═══ DATA LISTING

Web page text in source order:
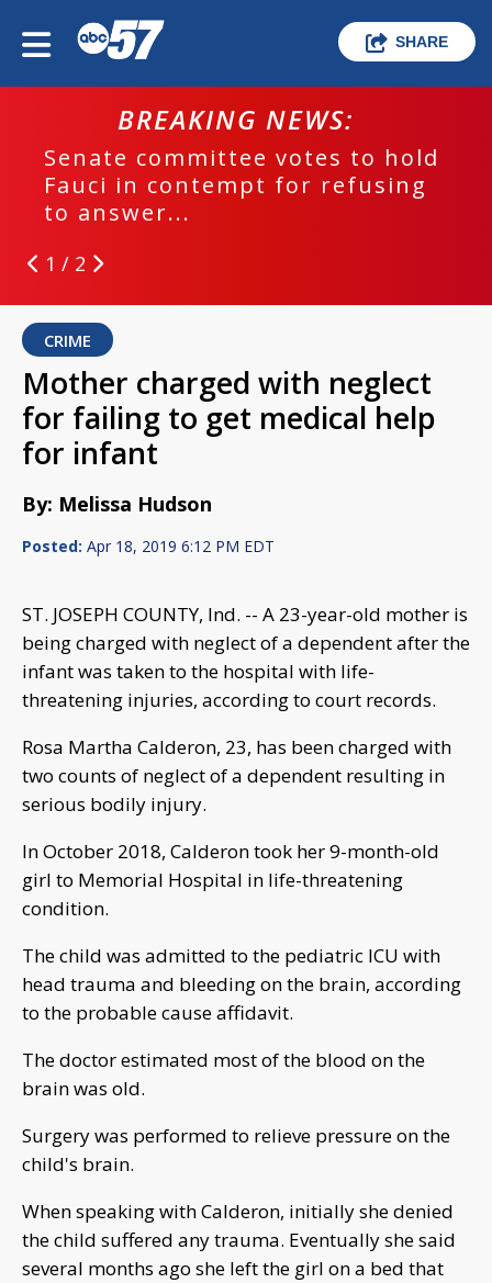
SHARE
BREAKING NEWS:
Senate committee votes to hold
Fauci in contempt for refusing
to answer...
1 / 2
CRIME
Mother charged with neglect
for failing to get medical help
for infant
By: Melissa Hudson
Posted: Apr 18, 2019 6:12 PM EDT
ST. JOSEPH COUNTY, Ind. -- A 23-year-old mother is
being charged with neglect of a dependent after the
infant was taken to the hospital with life-
threatening injuries, according to court records.
Rosa Martha Calderon, 23, has been charged with
two counts of neglect of a dependent resulting in
serious bodily injury.
In October 2018, Calderon took her 9-month-old
girl to Memorial Hospital in life-threatening
condition.
The child was admitted to the pediatric ICU with
head trauma and bleeding on the brain, according
to the probable cause affidavit.
The doctor estimated most of the blood on the
brain was old.
Surgery was performed to relieve pressure on the
child's brain.
When speaking with Calderon, initially she denied
the child suffered any trauma. Eventually she said
several months ago she left the girl on a bed that

══════

=== ACTIVITY ===
What you return must match the records above exactly, minus any images.

=== RESPONSE TO THIS EXERCISE ===
Web page text in source order:
SHARE
BREAKING NEWS:
Senate committee votes to hold
Fauci in contempt for refusing
to answer...
1 / 2
CRIME
Mother charged with neglect
for failing to get medical help
for infant
By: Melissa Hudson
Posted: Apr 18, 2019 6:12 PM EDT
ST. JOSEPH COUNTY, Ind. -- A 23-year-old mother is
being charged with neglect of a dependent after the
infant was taken to the hospital with life-
threatening injuries, according to court records.
Rosa Martha Calderon, 23, has been charged with
two counts of neglect of a dependent resulting in
serious bodily injury.
In October 2018, Calderon took her 9-month-old
girl to Memorial Hospital in life-threatening
condition.
The child was admitted to the pediatric ICU with
head trauma and bleeding on the brain, according
to the probable cause affidavit.
The doctor estimated most of the blood on the
brain was old.
Surgery was performed to relieve pressure on the
child's brain.
When speaking with Calderon, initially she denied
the child suffered any trauma. Eventually she said
several months ago she left the girl on a bed that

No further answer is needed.